In Ford v. Southeast Atlantic Corp., 588 So.2d 1039 (Fla. 1st DCA 1991), that court, in part, stated:
[R]epeated acts in violation of company policy are not necessary to constitute misconduct within the meaning of chapter 443, Florida Statutes.
In the following cases, single acts of insubordination have been held sufficient to constitute misconduct. Dorisma v. Florida Unemployment Appeals Comm'n, 544 So.2d 1110 (Fla. 3d DCA 1989); Stahl v. Unemployment Appeals Comm'n, 502 So.2d 78 (Fla. 3d DCA 1987); National Ins. Servs., Inc. v.
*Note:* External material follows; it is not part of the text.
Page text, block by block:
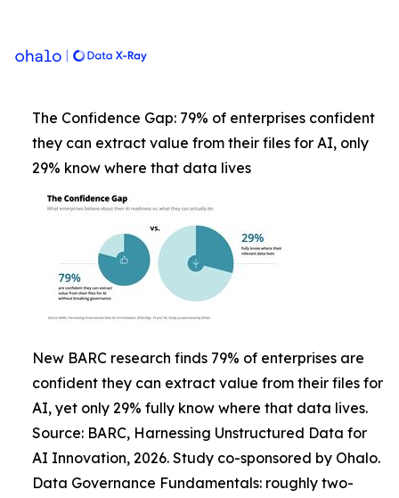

Unemployment Appeals Comm'n, 495 So.2d 244 (Fla. 2d DCA 1986); Craft, Inc. v. Unemployment Appeals Comm'n, 478 So.2d 1183 (Fla. 2d DCA 1985); Citrus Central v. Detwiler, 368 So.2d 81 (Fla. 4th DCA 1979).
The legislature has delegated to the Unemployment Appeals Commission the responsibility for resolution of disputed unemployment compensation claims. §§ 20.171(4), 443.151(4), Fla. Stat. The administrative construction of a statute by an agency or board charged with its administration is entitled to great weight and will not be overturned unless clearly erroneous. State ex rel. Biscayne Kennel Club v. Board of Bus. Reg., 276 So.2d 823 (Fla. 1973). In Public Employees Relations Comm'n v. Dade County Police Benev. Ass'n, 467 So.2d 987 (Fla. 1985), that court held:
[A] reviewing court must defer to an agency's interpretation of an operable statute as long as that interpretation is consistent with legislative intent and is supported by substantial competent evidence.
When a communication between an employee and an employer degenerates, as the one in this case did, it matters not whether the speaker is the employer or the employee, the result is the same — the relationship of trust and respect is destroyed. That is exactly what happened in this case. Here, the intimidation, insults, and abuse thrust upon Ms. Arbelaez pervaded the entire relationship. Ms. Arbelaez testified, "I could not send her to any of my clients."
I would affirm the order under review.